E non si tratta di bersi un bicchiere ogni tanto o durante i pasti e neanche alzare il gomito in occasione sporadiche, non è quello che preoccupa. Ma è quando il consumo diventa abitudinario, prolungato e massiccio. Per i ricercatori scientifici gli indicatori del consumo si basano sull’unità alcolica, che corrisponde a 12 grammi di etanolo all’interno delle bevande. In maniera approssimativa è la quantità presente in una lattina di birra (330 ml), in un bicchiere di vino (125 ml) o in un bicchierino di superalcolico (40 ml). Secondo i dati forniti dall’Osservatorio nazionale alcol dell’Istituto superiore di Sanità alla Società italiana di alcologia, di cui Testino è il presidente, gli uomini che quotidianamente assumono due unità alcoliche e le donne che ne assumono una, ovvero i consumatori che fanno parte della fascia più numerosa ma considerata a basso rischio, secondo le stime, è aumentata del 20 per cento negli ultimi mesi. Otto milioni di persone invece fanno parte della fascia reputata a rischio, ovvero quella delle persone che bevono 2-4 unità (donne) e 3-6 (uomini), una categoria che ha visto l’incremento maggiore: circa il 60 per cento. La cosiddetta fascia di coloro che sono dipendenti, quelle persone che hanno ormai necessità di bere per non stare male, e cioè le donne che assumono più di 4 unità alcoliche al giorno e gli uomini che ne bevono più di 6, è quella più ondivaga e variabile che va da 800 mila a 1 milione.

MALATTIA E VACCINI
Un aumento importante delle persone ad alto rischio di alcolismo che si lega alla pandemia anche dal punto di vista clinico, visto che i consumatori abituali e dipendenti hanno un rischio quattro volte superiore alla media di contrarre in modo grave il Covid-19, per via delle minori difese immunitarie. Ma non solo. Oltre la fase dell’infezione, l’allarme di Testino riguarda anche quella della vaccinazione.

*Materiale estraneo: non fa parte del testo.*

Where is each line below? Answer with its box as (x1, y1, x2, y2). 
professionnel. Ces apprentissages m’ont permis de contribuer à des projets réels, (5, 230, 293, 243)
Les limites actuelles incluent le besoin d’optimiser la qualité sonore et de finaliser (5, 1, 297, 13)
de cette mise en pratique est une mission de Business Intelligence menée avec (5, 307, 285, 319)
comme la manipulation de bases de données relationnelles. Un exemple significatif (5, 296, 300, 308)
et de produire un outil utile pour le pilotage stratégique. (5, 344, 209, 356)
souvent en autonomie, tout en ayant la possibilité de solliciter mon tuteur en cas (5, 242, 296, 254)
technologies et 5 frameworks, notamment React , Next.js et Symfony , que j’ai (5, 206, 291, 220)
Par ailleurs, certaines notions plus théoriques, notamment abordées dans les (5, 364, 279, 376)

I consumatori seriali dovrebbero essere considerati persone a rischio, ma la grana è che l’alcol riduce di molto la risposta immunitaria vaccinale. Per questo il consiglio è di non assumerne nei giorni e nelle ore vicine alla prevista iniezione, come è raccomandato per esempio in Russia, dove l’alcolizzazione è ancora più diffusa, per ragioni culturali, geografiche e storiche. Lì, addirittura, l’avvertenza è di non bere 15 giorni prima e per 40 giorni dopo l’iniezione del famoso vaccino Sputnik, in modo da non attenuarne l’effetto.

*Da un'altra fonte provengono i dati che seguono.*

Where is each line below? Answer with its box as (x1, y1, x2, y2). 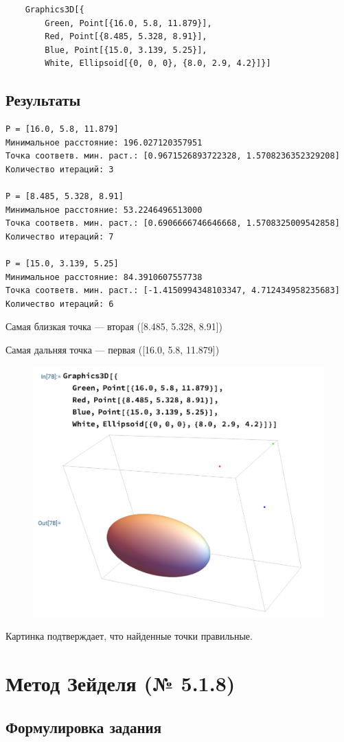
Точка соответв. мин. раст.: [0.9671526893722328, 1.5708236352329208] (5, 151, 340, 161)
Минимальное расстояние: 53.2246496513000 (5, 205, 203, 215)
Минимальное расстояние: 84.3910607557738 (5, 272, 203, 282)
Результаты (5, 89, 81, 111)
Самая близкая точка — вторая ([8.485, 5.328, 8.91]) (5, 319, 223, 334)
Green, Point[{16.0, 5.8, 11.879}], (45, 18, 212, 28)
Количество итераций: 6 (5, 299, 114, 309)
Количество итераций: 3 (5, 164, 114, 174)

L’avvento della pandemia è stato spesso paragonato allo scoppio di una guerra, scomodando termini e figure retoriche discutibili. Ma questo periodo non deve far dimenticare coloro che sono impegnati in una vera battaglia per liberarsi da una dipendenza che in certi casi può diventare letale. Una piaga terribile presente più di quanto non sembri, ma che si può sconfiggere.